1) Convert to an `int32` array `x`.

2) Write a function `to_int_array(strings, dtype=np.int32)` that:
- strips whitespace
- raises a `ValueError` if any element is not a valid integer literal

3) Demonstrate it with:
```python
bad = ["1", "two", "3"]
```
(You should see an exception.)


In [5]:
# Solution
raw = [" 1", "2 ", "003", "-4", "5"]

def to_int_array(strings, dtype=np.int32):
    cleaned = [s.strip() for s in strings]
    # validate using Python int parsing, then convert to numpy
    vals = []
    for s in cleaned:
        try:
            vals.append(int(s, 10))
        except Exception as e:
            raise ValueError(f"Invalid integer value: {s!r}") from e
    return np.array(vals, dtype=dtype)

x = to_int_array(raw, dtype=np.int32)

assert x.dtype == np.int32
assert x.tolist() == [1, 2, 3, -4, 5]

# Demonstration (should raise)
bad = ["1", "two", "3"]
try:
    _ = to_int_array(bad)
    raise AssertionError("Expected ValueError for invalid input, but no error was raised.")
except ValueError as e:
    err_msg = str(e)

x, err_msg

(array([ 1,  2,  3, -4,  5], dtype=int32), "Invalid integer value: 'two'")

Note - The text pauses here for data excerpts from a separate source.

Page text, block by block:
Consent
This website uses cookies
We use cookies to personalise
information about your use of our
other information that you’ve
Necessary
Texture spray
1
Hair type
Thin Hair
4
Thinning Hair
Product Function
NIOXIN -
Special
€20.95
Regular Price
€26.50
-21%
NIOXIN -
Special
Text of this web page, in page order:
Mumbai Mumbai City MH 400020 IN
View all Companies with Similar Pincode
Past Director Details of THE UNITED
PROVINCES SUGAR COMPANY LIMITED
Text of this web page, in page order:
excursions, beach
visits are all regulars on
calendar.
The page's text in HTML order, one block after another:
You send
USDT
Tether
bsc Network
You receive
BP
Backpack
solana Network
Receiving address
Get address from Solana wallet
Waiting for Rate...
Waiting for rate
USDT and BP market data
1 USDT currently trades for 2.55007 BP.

## Problem 6 — memory footprint and choosing a dtype

**Task**

You have a list of small non-negative integers:

```python
vals = list(range(1000))
```

1) Create `a64 = np.array(vals)` (default dtype).

2) Create `a16 = np.array(vals, dtype=np.uint16)`.

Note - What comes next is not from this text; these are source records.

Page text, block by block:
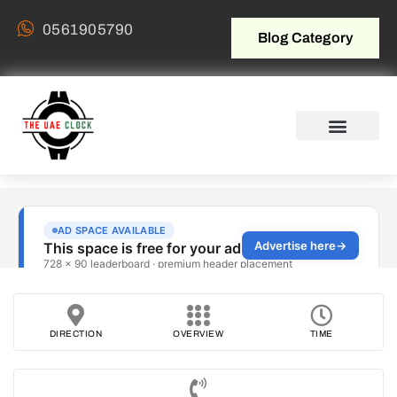
0561905790 Blog Category
DIRECTION OVERVIEW TIME
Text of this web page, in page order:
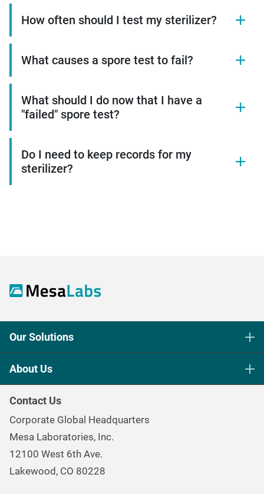
How often should I test my sterilizer?
What causes a spore test to fail?
What should I do now that I have a
"failed" spore test?
Do I need to keep records for my
sterilizer?
Our Solutions
Life Science Sterilization Control
Continuous & Process Monitoring
Environmental Controls & Air Quality
Gas & Air Flow Measurement
Renal Care Quality Control
About Us
Careers
Environmental, Social, and Governance Program
Contact Us
Corporate Global Headquarters
Mesa Laboratories, Inc.
12100 West 6th Ave.
Lakewood, CO 80228
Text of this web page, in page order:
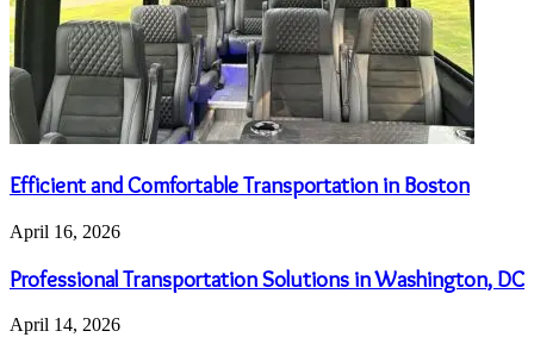
Efficient and Comfortable Transportation in Boston
April 16, 2026
Professional Transportation Solutions in Washington, DC
April 14, 2026
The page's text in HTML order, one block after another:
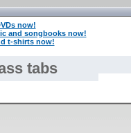
now!
and songbooks now!
t-shirts now!
tabs
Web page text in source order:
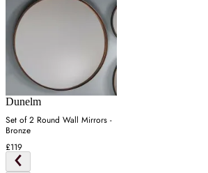
Dunelm
Set of 2 Round Wall Mirrors -
Bronze
£119

3) Compare memory usage using `.nbytes` and compute how many bytes are saved.

4) Add an assert that confirms all values are preserved in `a16`.


In [6]:
# Solution
vals = list(range(1000))

a64 = np.array(vals)
a16 = np.array(vals, dtype=np.uint16)

bytes_64 = a64.nbytes
bytes_16 = a16.nbytes
saved = bytes_64 - bytes_16

assert a16.tolist() == vals
assert saved > 0
assert np.max(a16) <= np.iinfo(np.uint16).max

bytes_64, bytes_16, saved

(8000, 2000, 6000)

## Problem 7 — enforcing rectangular input (fail fast)

**Task**

Write a function `as_matrix(rows, dtype=None)` that:
- accepts a list-of-lists
- checks that all rows have the same length
- raises `ValueError` if not rectangular
- returns a 2D NumPy array otherwise

Test it on:

```python
ok = [[1,2,3],[4,5,6]]
bad = [[1,2,3],[4,5]]
```


In [7]:
# Solution
def as_matrix(rows, dtype=None):
    rows = [list(r) for r in rows]
    if len(rows) == 0:
        return np.array([[]], dtype=dtype if dtype is not None else float)[:0, :0]
    n = len(rows[0])
    for idx, r in enumerate(rows):
        if len(r) != n:
            raise ValueError(f"Non-rectangular input: row 0 has length {n}, row {idx} has length {len(r)}")
    return np.array(rows, dtype=dtype)

ok = [[1, 2, 3], [4, 5, 6]]
bad = [[1, 2, 3], [4, 5]]

M = as_matrix(ok, dtype=np.int16)
assert M.shape == (2, 3)
assert M.dtype == np.int16
assert M.tolist() == ok

try:
    _ = as_matrix(bad)
    raise AssertionError("Expected ValueError for ragged input, but no error was raised.")
except ValueError as e:
    bad_msg = str(e)

M, bad_msg

(array([[1, 2, 3],
        [4, 5, 6]], dtype=int16),
 'Non-rectangular input: row 0 has length 3, row 1 has length 2')

## Quick recap

- NumPy arrays are **homogeneous**: mixed numeric input usually upcasts (e.g., ints + floats -> float).
- Small integer dtypes can **overflow/wrap** (especially unsigned).
- Ragged lists often become `dtype=object`; pad or validate to get a real 2D array.
- Use `.shape`, `.size`, and `.nbytes` to reason about structure and memory.